* **The problem**
Copy every record exactly, and keep the pictures out.

>>>>

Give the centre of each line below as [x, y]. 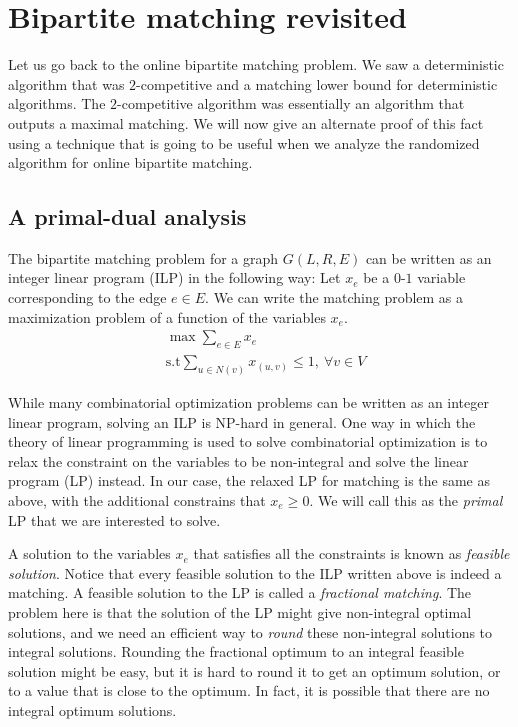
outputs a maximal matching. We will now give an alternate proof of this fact [246, 122]
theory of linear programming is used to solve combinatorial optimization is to [248, 441]
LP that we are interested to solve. [114, 519]
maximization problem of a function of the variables [167, 316]
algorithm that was [66, 83]
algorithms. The [57, 103]
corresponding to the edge [87, 297]
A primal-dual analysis [127, 216]

<<<<

* **Problem solution**
Give the centre of each line below as [x, y]. 
outputs a maximal matching. We will now give an alternate proof of this fact [246, 122]
theory of linear programming is used to solve combinatorial optimization is to [248, 441]
LP that we are interested to solve. [114, 519]
maximization problem of a function of the variables [167, 316]
algorithm that was [66, 83]
algorithms. The [57, 103]
corresponding to the edge [87, 297]
A primal-dual analysis [127, 216]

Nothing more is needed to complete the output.